DESCRIPTION OF THE TASK — Each line of the records below that holds "Eastern" should be copied out.

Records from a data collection
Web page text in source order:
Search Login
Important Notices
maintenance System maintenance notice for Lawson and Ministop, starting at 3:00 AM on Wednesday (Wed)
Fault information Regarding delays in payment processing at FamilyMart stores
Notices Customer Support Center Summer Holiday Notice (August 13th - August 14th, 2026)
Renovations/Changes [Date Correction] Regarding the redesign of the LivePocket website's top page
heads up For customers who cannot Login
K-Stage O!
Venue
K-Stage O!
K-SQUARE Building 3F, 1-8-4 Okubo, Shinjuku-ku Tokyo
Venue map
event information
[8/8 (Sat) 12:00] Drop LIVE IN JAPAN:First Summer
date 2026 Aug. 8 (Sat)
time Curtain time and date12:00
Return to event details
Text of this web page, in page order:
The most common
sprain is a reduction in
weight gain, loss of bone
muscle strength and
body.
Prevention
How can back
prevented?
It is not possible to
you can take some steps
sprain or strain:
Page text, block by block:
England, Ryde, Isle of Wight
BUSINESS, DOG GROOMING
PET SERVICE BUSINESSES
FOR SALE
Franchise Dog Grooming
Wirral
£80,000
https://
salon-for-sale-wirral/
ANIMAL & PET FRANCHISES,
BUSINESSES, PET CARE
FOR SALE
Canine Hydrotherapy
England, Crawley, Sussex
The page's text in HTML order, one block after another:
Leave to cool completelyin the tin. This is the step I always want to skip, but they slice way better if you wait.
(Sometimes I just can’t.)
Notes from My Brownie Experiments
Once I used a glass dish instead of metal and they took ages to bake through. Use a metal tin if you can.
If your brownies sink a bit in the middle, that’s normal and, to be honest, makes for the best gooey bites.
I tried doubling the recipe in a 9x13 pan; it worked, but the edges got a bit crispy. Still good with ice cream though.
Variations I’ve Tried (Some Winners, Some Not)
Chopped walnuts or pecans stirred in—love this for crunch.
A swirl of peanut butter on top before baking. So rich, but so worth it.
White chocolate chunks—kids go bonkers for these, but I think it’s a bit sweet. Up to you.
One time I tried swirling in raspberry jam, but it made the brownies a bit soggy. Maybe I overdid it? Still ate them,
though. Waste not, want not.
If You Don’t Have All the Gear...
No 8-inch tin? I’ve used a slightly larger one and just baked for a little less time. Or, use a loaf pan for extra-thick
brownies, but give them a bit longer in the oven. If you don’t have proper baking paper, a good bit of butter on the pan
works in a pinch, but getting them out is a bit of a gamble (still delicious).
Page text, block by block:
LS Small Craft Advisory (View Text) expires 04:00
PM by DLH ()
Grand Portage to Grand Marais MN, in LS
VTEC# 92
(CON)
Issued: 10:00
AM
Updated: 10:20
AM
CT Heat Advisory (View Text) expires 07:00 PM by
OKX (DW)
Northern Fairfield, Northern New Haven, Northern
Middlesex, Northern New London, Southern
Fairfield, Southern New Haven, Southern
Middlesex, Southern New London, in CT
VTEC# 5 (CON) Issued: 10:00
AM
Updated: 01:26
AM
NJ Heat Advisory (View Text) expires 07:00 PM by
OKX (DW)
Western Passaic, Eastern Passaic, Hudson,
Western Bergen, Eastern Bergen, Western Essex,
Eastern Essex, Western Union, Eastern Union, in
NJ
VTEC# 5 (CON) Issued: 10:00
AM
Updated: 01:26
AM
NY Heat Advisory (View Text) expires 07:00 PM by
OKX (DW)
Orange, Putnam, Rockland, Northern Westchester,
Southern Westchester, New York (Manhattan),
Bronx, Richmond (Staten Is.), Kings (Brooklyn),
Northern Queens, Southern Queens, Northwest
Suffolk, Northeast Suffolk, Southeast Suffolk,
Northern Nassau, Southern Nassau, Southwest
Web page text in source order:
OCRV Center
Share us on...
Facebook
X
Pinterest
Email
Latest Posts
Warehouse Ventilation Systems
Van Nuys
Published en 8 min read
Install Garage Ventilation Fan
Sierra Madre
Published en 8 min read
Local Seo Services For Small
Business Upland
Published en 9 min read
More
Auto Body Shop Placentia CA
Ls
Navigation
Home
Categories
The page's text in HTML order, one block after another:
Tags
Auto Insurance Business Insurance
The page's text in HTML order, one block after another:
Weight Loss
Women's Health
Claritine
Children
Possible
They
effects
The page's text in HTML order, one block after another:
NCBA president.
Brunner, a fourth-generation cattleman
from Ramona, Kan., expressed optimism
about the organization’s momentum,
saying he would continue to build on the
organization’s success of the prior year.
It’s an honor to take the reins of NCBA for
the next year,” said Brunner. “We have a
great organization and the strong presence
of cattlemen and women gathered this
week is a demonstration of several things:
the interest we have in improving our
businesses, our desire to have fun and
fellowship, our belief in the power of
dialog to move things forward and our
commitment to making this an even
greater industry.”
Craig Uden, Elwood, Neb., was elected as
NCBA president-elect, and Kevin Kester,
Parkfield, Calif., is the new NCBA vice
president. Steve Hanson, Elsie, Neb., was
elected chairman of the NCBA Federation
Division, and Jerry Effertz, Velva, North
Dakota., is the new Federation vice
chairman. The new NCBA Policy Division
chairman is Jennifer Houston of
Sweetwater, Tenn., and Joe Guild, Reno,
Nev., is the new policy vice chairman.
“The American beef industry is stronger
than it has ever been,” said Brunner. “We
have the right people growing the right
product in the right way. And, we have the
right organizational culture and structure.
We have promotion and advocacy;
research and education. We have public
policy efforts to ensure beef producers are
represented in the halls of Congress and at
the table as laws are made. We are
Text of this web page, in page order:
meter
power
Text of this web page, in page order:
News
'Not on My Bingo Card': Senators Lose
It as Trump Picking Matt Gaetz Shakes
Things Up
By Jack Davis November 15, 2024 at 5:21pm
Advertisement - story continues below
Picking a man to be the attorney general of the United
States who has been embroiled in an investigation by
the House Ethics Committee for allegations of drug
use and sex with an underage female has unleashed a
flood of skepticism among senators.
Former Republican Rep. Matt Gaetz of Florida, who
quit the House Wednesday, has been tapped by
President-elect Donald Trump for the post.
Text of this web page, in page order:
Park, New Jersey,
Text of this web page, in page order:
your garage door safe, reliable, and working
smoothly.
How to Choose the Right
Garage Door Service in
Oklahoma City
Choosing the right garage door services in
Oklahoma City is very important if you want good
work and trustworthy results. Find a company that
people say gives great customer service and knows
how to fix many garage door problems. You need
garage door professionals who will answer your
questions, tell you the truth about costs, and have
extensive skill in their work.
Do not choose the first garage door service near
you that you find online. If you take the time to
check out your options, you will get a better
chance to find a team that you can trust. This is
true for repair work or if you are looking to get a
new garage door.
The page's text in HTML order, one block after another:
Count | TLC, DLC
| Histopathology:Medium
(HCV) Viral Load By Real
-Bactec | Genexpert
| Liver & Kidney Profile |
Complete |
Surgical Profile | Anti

RESULT —
Western Passaic, Eastern Passaic, Hudson,
Western Bergen, Eastern Bergen, Western Essex,
Eastern Essex, Western Union, Eastern Union, in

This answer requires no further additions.